(Exercise objective)
Return each line of the entries that holds the string "giấy".

(Given records)
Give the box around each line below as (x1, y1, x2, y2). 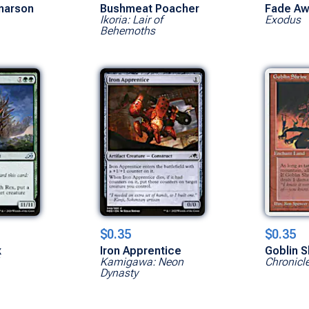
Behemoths (99, 23, 155, 37)
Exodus (264, 12, 301, 26)
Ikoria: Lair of (99, 12, 163, 26)
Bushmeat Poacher (99, 1, 199, 15)
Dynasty (99, 266, 138, 279)
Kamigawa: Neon (99, 255, 183, 268)
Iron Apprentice (99, 243, 181, 257)
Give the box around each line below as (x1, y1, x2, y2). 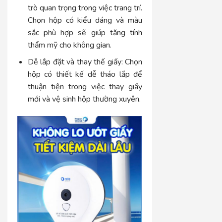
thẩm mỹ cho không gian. (27, 39, 111, 51)
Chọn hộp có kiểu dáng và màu (27, 14, 143, 26)
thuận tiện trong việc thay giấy (27, 81, 143, 93)
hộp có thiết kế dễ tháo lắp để (27, 69, 143, 80)
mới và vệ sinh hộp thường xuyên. (27, 94, 141, 105)
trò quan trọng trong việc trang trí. (27, 2, 143, 13)
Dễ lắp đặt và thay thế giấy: (27, 56, 123, 68)
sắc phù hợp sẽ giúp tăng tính (27, 27, 143, 38)
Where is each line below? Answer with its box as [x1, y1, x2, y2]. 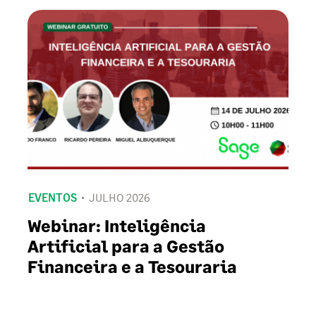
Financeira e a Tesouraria [28, 256, 237, 277]
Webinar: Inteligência [28, 215, 206, 236]
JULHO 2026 [89, 190, 150, 205]
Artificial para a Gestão [28, 236, 224, 257]
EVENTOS [28, 190, 77, 205]
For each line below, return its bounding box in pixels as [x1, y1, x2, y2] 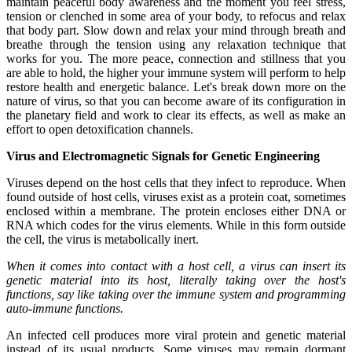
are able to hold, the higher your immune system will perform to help [6, 65, 346, 79]
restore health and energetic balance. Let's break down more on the [6, 79, 346, 93]
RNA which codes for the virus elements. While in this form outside [6, 218, 346, 232]
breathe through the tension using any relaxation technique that [6, 37, 346, 51]
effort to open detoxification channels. [6, 122, 193, 136]
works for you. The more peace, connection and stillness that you [6, 51, 346, 65]
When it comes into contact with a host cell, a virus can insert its [6, 258, 346, 273]
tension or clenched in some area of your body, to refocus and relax [6, 9, 346, 23]
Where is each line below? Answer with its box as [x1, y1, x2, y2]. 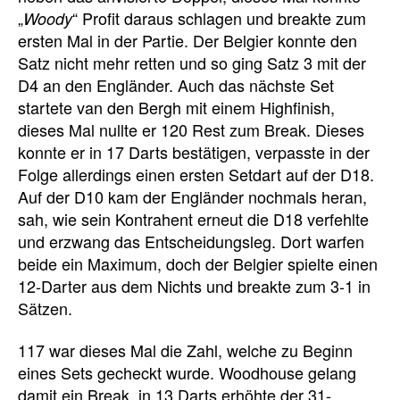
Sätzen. [18, 296, 72, 320]
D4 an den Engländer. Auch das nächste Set [18, 72, 334, 96]
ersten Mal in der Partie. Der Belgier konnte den [18, 28, 357, 52]
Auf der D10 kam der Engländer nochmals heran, [18, 184, 367, 208]
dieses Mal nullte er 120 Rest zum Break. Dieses [18, 117, 364, 141]
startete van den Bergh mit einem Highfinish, [18, 95, 335, 119]
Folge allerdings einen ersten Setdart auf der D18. [18, 162, 374, 186]
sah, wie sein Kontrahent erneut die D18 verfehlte [18, 206, 369, 230]
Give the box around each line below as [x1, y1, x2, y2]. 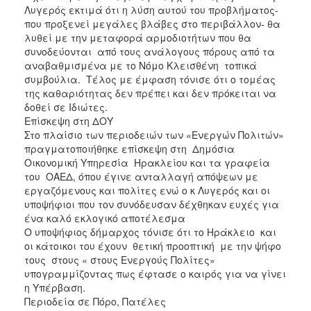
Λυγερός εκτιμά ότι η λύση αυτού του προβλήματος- [24, 2, 278, 17]
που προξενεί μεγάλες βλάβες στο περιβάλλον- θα [24, 16, 280, 31]
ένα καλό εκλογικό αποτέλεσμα [24, 210, 185, 225]
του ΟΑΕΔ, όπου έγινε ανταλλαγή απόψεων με [24, 169, 258, 183]
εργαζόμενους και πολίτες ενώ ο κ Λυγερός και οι [24, 183, 270, 197]
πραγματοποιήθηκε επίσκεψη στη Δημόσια [24, 141, 235, 155]
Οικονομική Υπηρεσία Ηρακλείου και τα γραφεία [24, 155, 273, 169]
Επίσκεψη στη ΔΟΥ [24, 113, 113, 128]
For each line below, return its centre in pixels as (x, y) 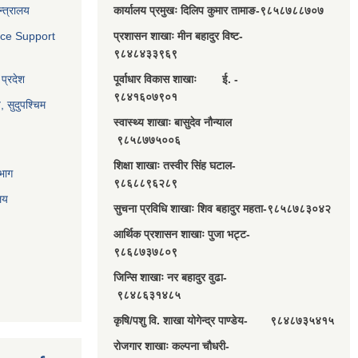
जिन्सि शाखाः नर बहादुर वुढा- (191, 278)
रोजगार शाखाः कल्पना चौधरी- (189, 346)
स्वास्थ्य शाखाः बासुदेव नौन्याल (190, 123)
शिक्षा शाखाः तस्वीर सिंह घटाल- (192, 166)
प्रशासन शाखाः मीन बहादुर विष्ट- (193, 36)
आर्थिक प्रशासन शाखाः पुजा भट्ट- (196, 235)
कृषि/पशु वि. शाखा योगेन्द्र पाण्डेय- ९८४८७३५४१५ (224, 321)
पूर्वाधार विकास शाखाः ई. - (193, 80)
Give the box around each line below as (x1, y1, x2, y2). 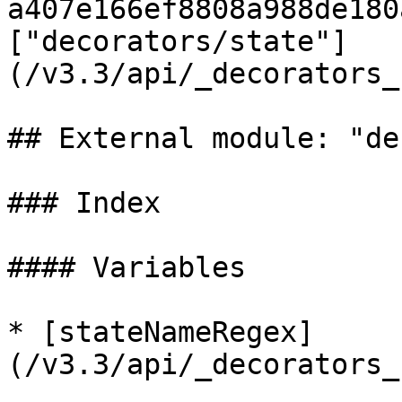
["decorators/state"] (7, 25, 348, 57)
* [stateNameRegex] (7, 316, 314, 348)
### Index (7, 187, 161, 219)
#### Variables (7, 251, 246, 284)
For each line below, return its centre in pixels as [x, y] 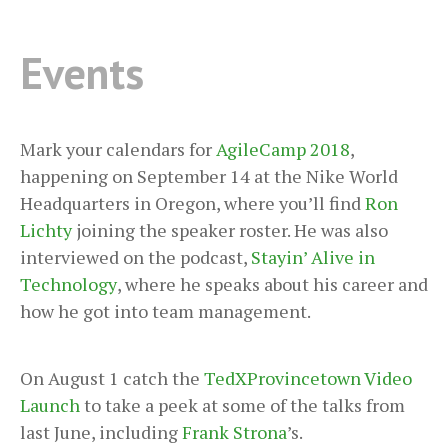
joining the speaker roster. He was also [230, 229]
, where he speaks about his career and [272, 283]
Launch [50, 404]
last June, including [101, 431]
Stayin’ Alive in [313, 256]
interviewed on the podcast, [135, 256]
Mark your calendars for [118, 148]
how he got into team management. [165, 310]
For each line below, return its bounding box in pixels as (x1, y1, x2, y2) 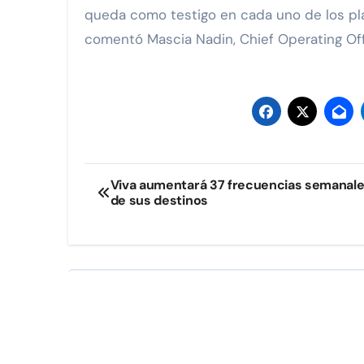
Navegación (84, 163, 227, 196)
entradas (84, 230, 193, 262)
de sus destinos (110, 192, 208, 210)
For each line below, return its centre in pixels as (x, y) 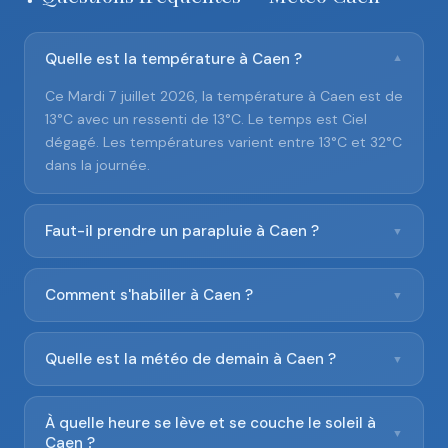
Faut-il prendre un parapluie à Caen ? (182, 231)
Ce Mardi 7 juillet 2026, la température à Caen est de (224, 96)
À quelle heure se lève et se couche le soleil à (210, 423)
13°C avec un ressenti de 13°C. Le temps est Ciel (206, 119)
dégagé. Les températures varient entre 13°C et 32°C (223, 142)
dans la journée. (97, 165)
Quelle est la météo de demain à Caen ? (190, 359)
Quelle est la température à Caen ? (173, 59)

(Output for this exercise)
thuận tiện trong việc thay giấy (27, 81, 143, 93)
Dễ lắp đặt và thay thế giấy: (27, 56, 123, 68)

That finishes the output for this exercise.